▶ [Activity]
Restate the entries below exactly, and keep all images out of the answer.

▶ [Records for this exercise]
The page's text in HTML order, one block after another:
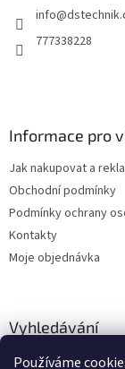
Používáme
info@
777338228
Informace pro
Jak nakupovat a
Obchodní podmínky
Podmínky ochrany
Kontakty
Moje objednávka
Vyhledávání
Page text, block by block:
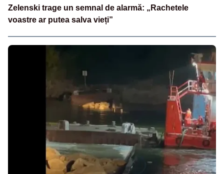
Zelenski trage un semnal de alarmă: „Rachetele
voastre ar putea salva vieți”
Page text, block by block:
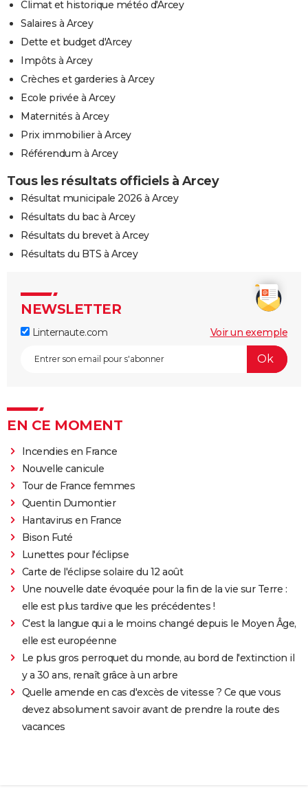
Climat et historique météo d'Arcey
Salaires à Arcey
Dette et budget d'Arcey
Impôts à Arcey
Crèches et garderies à Arcey
Ecole privée à Arcey
Maternités à Arcey
Prix immobilier à Arcey
Référendum à Arcey
Tous les résultats officiels à Arcey
Résultat municipale 2026 à Arcey
Résultats du bac à Arcey
Résultats du brevet à Arcey
Résultats du BTS à Arcey
NEWSLETTER
Linternaute.com Voir un exemple
EN CE MOMENT
Incendies en France
Nouvelle canicule
Tour de France femmes
Quentin Dumontier
Hantavirus en France
Bison Futé
Lunettes pour l'éclipse
Carte de l'éclipse solaire du 12 août
Une nouvelle date évoquée pour la fin de la vie sur Terre :
elle est plus tardive que les précédentes !
C'est la langue qui a le moins changé depuis le Moyen Âge,
elle est européenne
Le plus gros perroquet du monde, au bord de l'extinction il
y a 30 ans, renaît grâce à un arbre
Quelle amende en cas d'excès de vitesse ? Ce que vous
devez absolument savoir avant de prendre la route des
vacances
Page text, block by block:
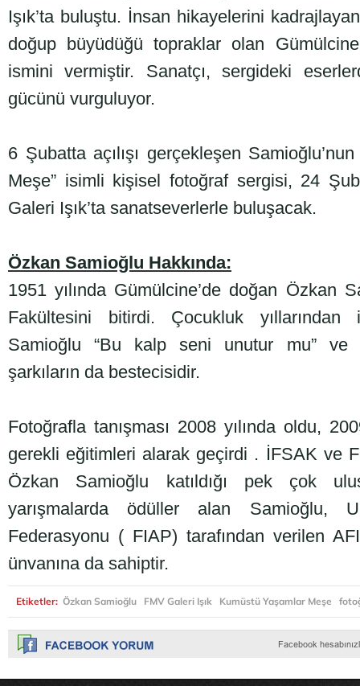
Işık’ta buluştu. İnsan hikayelerini
doğup büyüdüğü topraklar olan
ismini vermiştir. Sanatçı, sergideki
gücünü vurguluyor.
6 Şubatta açılışı gerçekleşen
Meşe” isimli kişisel fotoğraf sergisi, 24
Galeri Işık’ta sanatseverlerle buluşacak.
Özkan Samioğlu Hakkında:
1951 yılında Gümülcine’de doğan Özkan
Fakültesini bitirdi. Çocukluk
Samioğlu “Bu kalp seni unutur mu” ve
şarkıların da bestecisidir.
Fotoğrafla tanışması 2008 yılında oldu,
gerekli eğitimleri alarak geçirdi . İFSAK ve
Özkan Samioğlu katıldığı pek çok
yarışmalarda ödüller alan Samioğlu,
Federasyonu ( FIAP) tarafından verilen
ünvanına da sahiptir.
Etiketler: Özkan Samioğlu FMV Galeri Işık Kumüstü Yaşamlar Meşe
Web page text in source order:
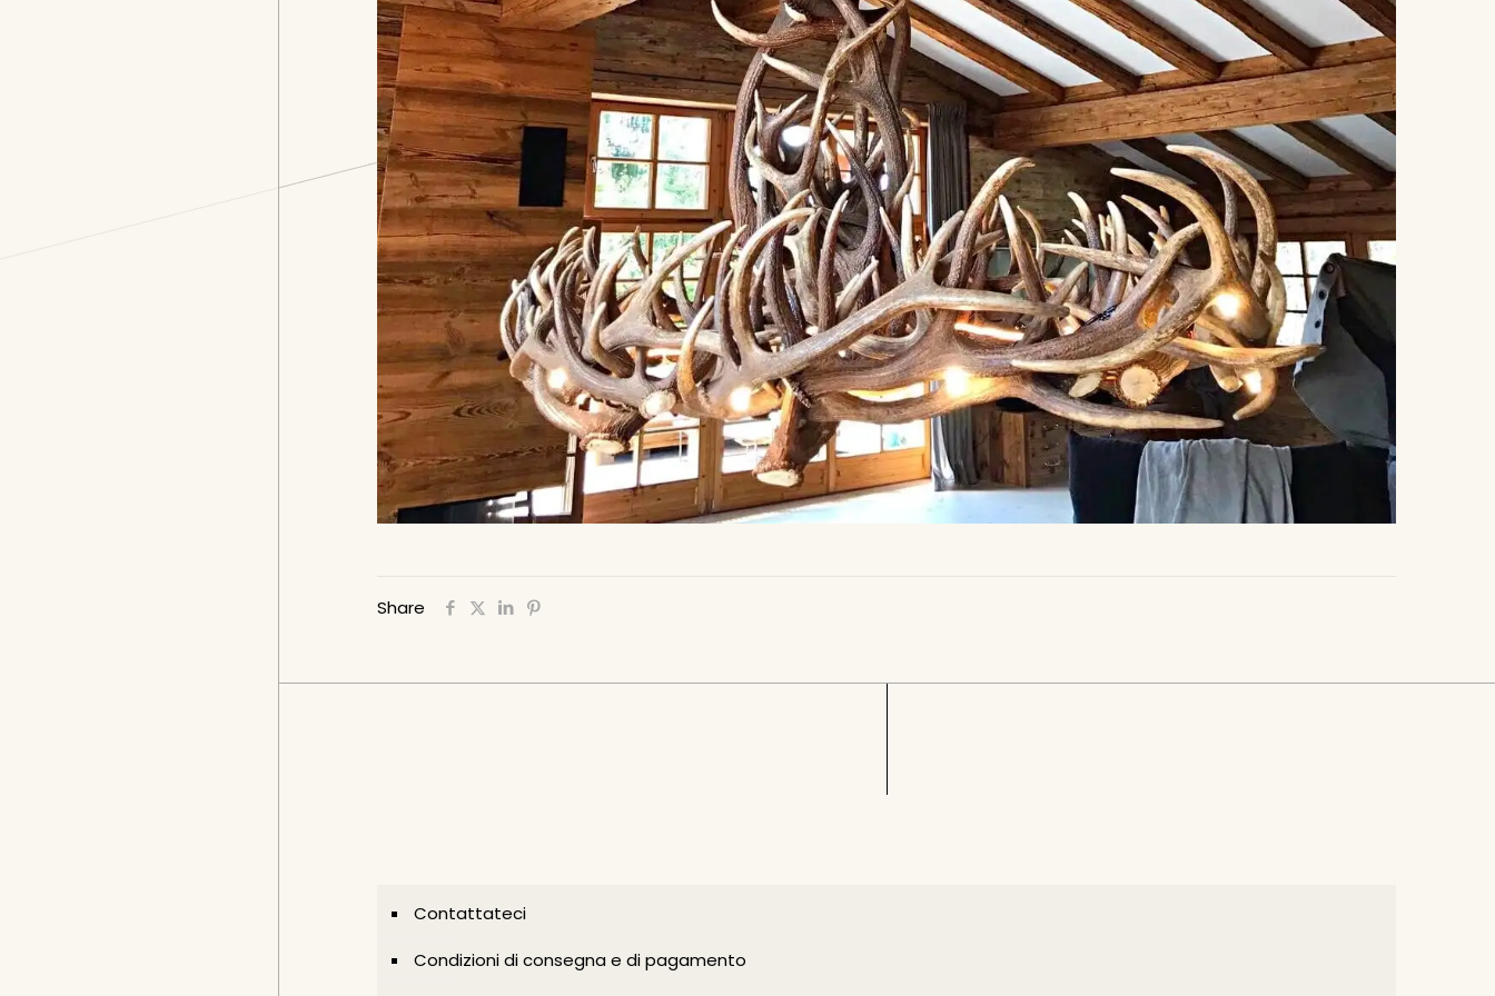
Share
Contattateci
Condizioni di consegna e di pagamento
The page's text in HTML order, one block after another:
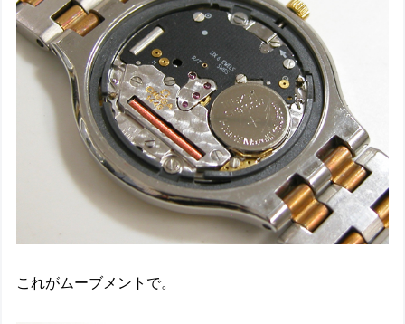
これがムーブメントで。
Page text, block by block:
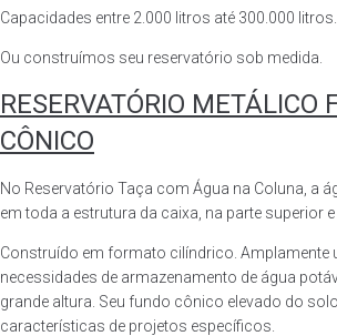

▶ [Written solution]
The page's text in HTML order, one block after another:
Používáme
info@
777338228
Informace pro
Jak nakupovat a
Obchodní podmínky
Podmínky ochrany
Kontakty
Moje objednávka
Vyhledávání
Page text, block by block:
Zelenski trage un semnal de alarmă: „Rachetele
voastre ar putea salva vieți”
Page text, block by block:
Climat et historique météo d'Arcey
Salaires à Arcey
Dette et budget d'Arcey
Impôts à Arcey
Crèches et garderies à Arcey
Ecole privée à Arcey
Maternités à Arcey
Prix immobilier à Arcey
Référendum à Arcey
Tous les résultats officiels à Arcey
Résultat municipale 2026 à Arcey
Résultats du bac à Arcey
Résultats du brevet à Arcey
Résultats du BTS à Arcey
NEWSLETTER
Linternaute.com Voir un exemple
EN CE MOMENT
Incendies en France
Nouvelle canicule
Tour de France femmes
Quentin Dumontier
Hantavirus en France
Bison Futé
Lunettes pour l'éclipse
Carte de l'éclipse solaire du 12 août
Une nouvelle date évoquée pour la fin de la vie sur Terre :
elle est plus tardive que les précédentes !
C'est la langue qui a le moins changé depuis le Moyen Âge,
elle est européenne
Le plus gros perroquet du monde, au bord de l'extinction il
y a 30 ans, renaît grâce à un arbre
Quelle amende en cas d'excès de vitesse ? Ce que vous
devez absolument savoir avant de prendre la route des
vacances
Page text, block by block:
Işık’ta buluştu. İnsan hikayelerini
doğup büyüdüğü topraklar olan
ismini vermiştir. Sanatçı, sergideki
gücünü vurguluyor.
6 Şubatta açılışı gerçekleşen
Meşe” isimli kişisel fotoğraf sergisi, 24
Galeri Işık’ta sanatseverlerle buluşacak.
Özkan Samioğlu Hakkında:
1951 yılında Gümülcine’de doğan Özkan
Fakültesini bitirdi. Çocukluk
Samioğlu “Bu kalp seni unutur mu” ve
şarkıların da bestecisidir.
Fotoğrafla tanışması 2008 yılında oldu,
gerekli eğitimleri alarak geçirdi . İFSAK ve
Özkan Samioğlu katıldığı pek çok
yarışmalarda ödüller alan Samioğlu,
Federasyonu ( FIAP) tarafından verilen
ünvanına da sahiptir.
Etiketler: Özkan Samioğlu FMV Galeri Işık Kumüstü Yaşamlar Meşe
Web page text in source order:
Share
Contattateci
Condizioni di consegna e di pagamento
The page's text in HTML order, one block after another:
これがムーブメントで。
Page text, block by block:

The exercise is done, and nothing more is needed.